Victime d’un viol collectif 5ans plus tôt, Chihiro a depuis fait table rase du passé au point d’être tombée amoureuse de son collègue de bureau. Tout semble aller à merveille pour elle jusqu’au jour où elle tombe nez à nez avec l’un des auteurs du viol, au pied de son immeuble…
Freeze Me (2000) フリーズ・ミー est un rape and revenge japonais qui laisse de marbre et ce, pour plusieurs raisons, notamment à cause de l’interprétation de son héroïne (qui surjoue constamment), des nombreux choix qu’elle prend et qui ne vont jamais dans son sens et ne font qu’accentuer le danger dans lequel elle se retrouve, sans oublier les nombreuses invraisemblances.

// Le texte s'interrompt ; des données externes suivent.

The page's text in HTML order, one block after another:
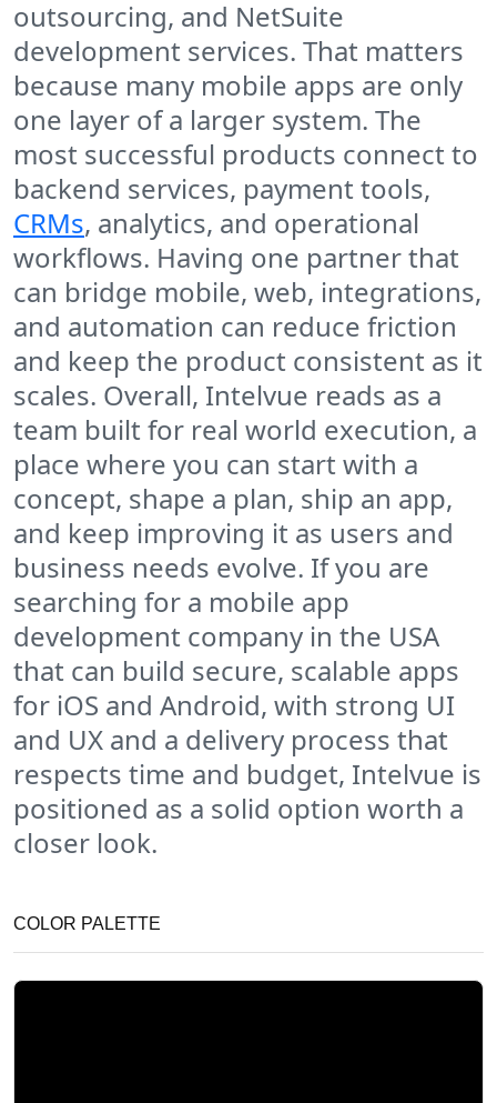
outsourcing, and NetSuite
development services. That matters
because many mobile apps are only
one layer of a larger system. The
most successful products connect to
backend services, payment tools,
CRMs, analytics, and operational
workflows. Having one partner that
can bridge mobile, web, integrations,
and automation can reduce friction
and keep the product consistent as it
scales. Overall, Intelvue reads as a
team built for real world execution, a
place where you can start with a
concept, shape a plan, ship an app,
and keep improving it as users and
business needs evolve. If you are
searching for a mobile app
development company in the USA
that can build secure, scalable apps
for iOS and Android, with strong UI
and UX and a delivery process that
respects time and budget, Intelvue is
positioned as a solid option worth a
closer look.
COLOR PALETTE
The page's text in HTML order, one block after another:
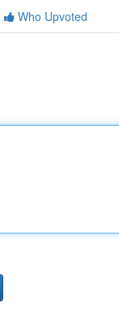
Who Upvoted
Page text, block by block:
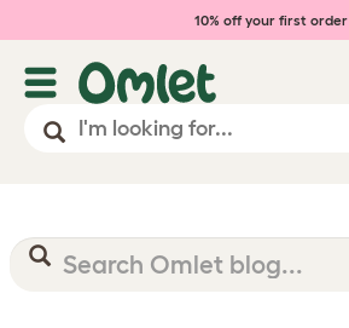
10% off your first order
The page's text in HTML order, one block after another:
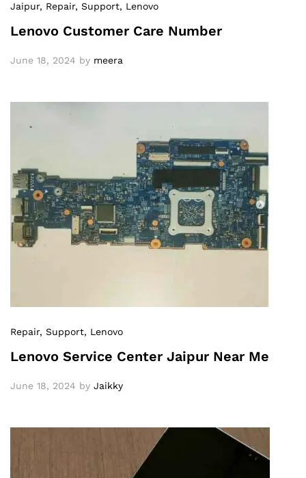
Jaipur, Repair, Support, Lenovo
Lenovo Customer Care Number
June 18, 2024 by meera
Repair, Support, Lenovo
Lenovo Service Center Jaipur Near Me
June 18, 2024 by Jaikky
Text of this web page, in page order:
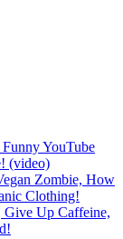
YouTube
(video)
Zombie, How
Clothing!
Up Caffeine,
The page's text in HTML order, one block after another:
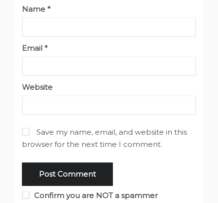
Name *
Email *
Website
Save my name, email, and website in this
browser for the next time I comment.
Confirm you are NOT a spammer
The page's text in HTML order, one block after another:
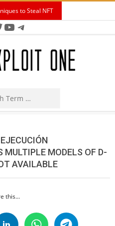
to Steal NFT
YouTube
Telegram
MODELS OF D-
AVAILABLE
this...
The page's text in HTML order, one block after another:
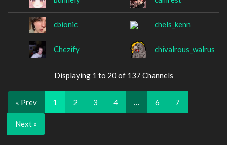
cbionic chels_kenn
Chezify chivalrous_walrus
Displaying 1 to 20 of 137 Channels
« Prev 1 2 3 4 … 6 7
Next »
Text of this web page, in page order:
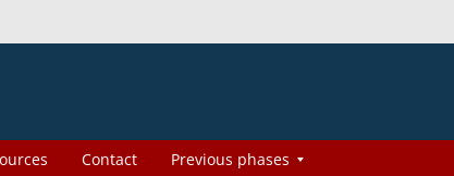
Contact Previous phases
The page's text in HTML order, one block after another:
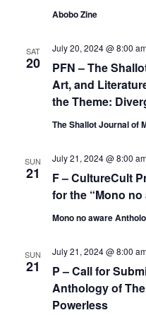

L’un des auteurs du viol parvient à la retrouver et s’invite chez elle, l’informant par la même occasion que ses deux autres compères sont en chemin. spoiler: A aucun moment Chihiro ne tente d’appeler à l’aide, aussi bien ses voisins de pallier que la police, préférant rester recluse dans son appartement avec son agresseur. Bien évidemment, le malaise ne fera que s’accentuer et on sait pertinemment que si elle ne fait rien, cette situation ne fera que s’aggraver. Autre moment qui prêche en termes de crédibilité, spoiler: lorsqu’elle assomme violemment Noboru avec… une bouteille d’eau en plastique ! Au fur et à mesure du film, on comprend rapidement pourquoi Chihiro ne fait absolument rien pour se dépêtrer de cette galère (sans quoi, le deuxième et le troisième auteur du viol n’aurait jamais pu venir la menacer à leur tour). D’ailleurs, il est assez surprenant qu’ils parviennent tous à retrouver aussi facilement son adresse alors que cette dernière change d’adresse à deux reprises. Enfin, il est assez surprenant que, pour quelqu’un qui est au chômage, elle puisse s’acheter 3 congélateurs flambants neufs. Mais bon… on chipote pour pas grand-chose.
Le film devient rapidement prévisible (spoiler: le premier violeur lui fait du chantage et abuse d’elle à nouveau avant qu’elle ne trouve la force de le tuer et bis repetita, il en sera exactement de même avec les suivants ). On ne comprend pas où a voulu en venir Takashi Ishii, tant son héroïne frôle le ridicule en ne prenant jamais de bonnes décisions, préférant s’enfoncer d’elle-même dans un chaos inextricable.
Un film vraiment atypique comme seuls les japonais sont capables d'en faire.Mélange de thriller horrifique, érotique, assorti d'une critique de la société nipponne envers la femme.Certes le film est dur voir parfois excessif mais il possède d'indéniable qualité artistique. Belle réalisation, photographie glacée (c'est le cas de le dire) et interprétation de bonne facture.Un film pas sorti en France mais qui mérite pour peu qu'on parle un peu anglais d'être découvert en DVD.
Freeze Me suit une femme en quête de vengeance contre ses anciens agresseurs, avec quelques moments tendus et un concept de revanche intrigant. Le film se distingue par une atmosphère sombre et une violence assumée.
Malheureusement, le scénario manque de profondeur, et le rythme est parfois trop lent ainsi que des scènes trop peu credible, ce qui ternie l’impact des scènes fortes. Certains passages violents semblent, mais reste un thriller correct sans être mémorable.
On assiste là à l’enfer vécu par cette femme Chihiro, une jeune japonaise tentant de survivre tant physiquement que mentalement aux innombrables violences dont elle sera encore et encore victime.. Jusqu’au jour où, elle ne pourra plus le supporter.
Aussi, je ne sais pas si c’est de la vengeance qu’il s’agit ici, je pense que c’est naturellement une tentative de survie. En effet, puisque ces hommes, qui n’ont d’ailleurs rien d’humain, ne veulent la laisser vivre, elle ne trouvera d’autre option que leur mort. L’espoir de vivre par la mort.
J’ajoute que les plans ont été soigneusement travaillés et l’esthétique froide contribue à une nette ambiance macabre.
Freeze me c’est la triste poésie d’une âme brisée qui tente d’exister, dans un monde dépravé où l’on ne lui permet pas ; c’est un choix porté sur le non choix.